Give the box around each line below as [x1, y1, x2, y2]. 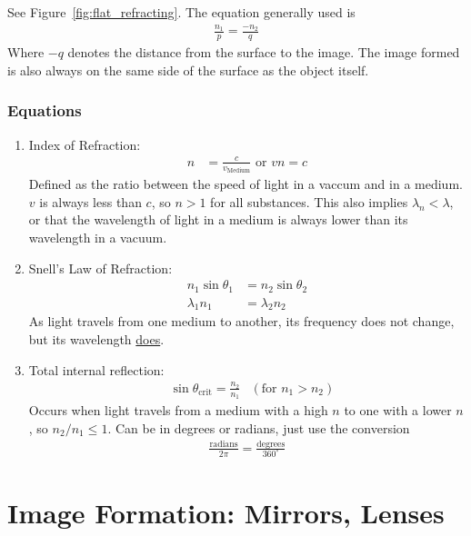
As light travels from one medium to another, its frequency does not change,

=-=-=-=-=

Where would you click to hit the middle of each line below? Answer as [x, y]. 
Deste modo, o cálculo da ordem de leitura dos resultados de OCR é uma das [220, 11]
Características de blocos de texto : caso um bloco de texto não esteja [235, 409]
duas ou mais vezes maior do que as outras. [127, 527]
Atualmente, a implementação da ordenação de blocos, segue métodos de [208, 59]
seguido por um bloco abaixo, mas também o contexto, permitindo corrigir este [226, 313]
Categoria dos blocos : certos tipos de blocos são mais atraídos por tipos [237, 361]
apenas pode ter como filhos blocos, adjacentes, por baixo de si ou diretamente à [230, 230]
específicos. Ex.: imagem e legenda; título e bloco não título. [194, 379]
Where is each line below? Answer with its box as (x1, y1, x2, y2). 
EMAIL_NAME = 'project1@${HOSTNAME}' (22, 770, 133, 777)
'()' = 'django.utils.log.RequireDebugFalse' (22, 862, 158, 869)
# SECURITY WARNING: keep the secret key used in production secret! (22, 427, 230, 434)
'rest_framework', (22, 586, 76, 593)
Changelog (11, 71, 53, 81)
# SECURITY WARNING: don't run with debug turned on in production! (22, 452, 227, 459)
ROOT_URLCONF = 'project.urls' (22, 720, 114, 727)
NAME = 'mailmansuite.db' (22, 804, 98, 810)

=-=-=-=-=

WORK REQUEST: Set down, exactly as written above, each line from the one with "Give the box" through the one with "As light travels", and skip the pictures.

OUTPUT:
Give the box around each line below as [x1, y1, x2, y2]. 
As light travels from one medium to another, its frequency does not change,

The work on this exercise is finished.